I'm working with another media player application who are integrating a music scraper into their interface. The developer is frustrated with all the different tagging formats out there and is very keen to introduce a music "hash" for for track and album lookups.

Does anyone have any thoughts on how it should be done?

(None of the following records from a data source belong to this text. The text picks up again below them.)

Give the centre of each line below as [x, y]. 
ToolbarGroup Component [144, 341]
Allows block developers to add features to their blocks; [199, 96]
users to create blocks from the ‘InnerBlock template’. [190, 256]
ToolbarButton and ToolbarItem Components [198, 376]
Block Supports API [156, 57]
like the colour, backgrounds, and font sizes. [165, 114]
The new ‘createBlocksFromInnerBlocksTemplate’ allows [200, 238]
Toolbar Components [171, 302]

Any method needs to be fast and reliable, and work independently of a users tagging.

I can handle the back-end database scraping stuff and API.

We've looked at acoustID and opensubtitles hashing. Both have upsides and downsides.

Current thinking is to do a custom hash of a tiny amount of data after the 1min mark of a track and -1min from the end as a 2nd hash. Anyone got any comments about that approach?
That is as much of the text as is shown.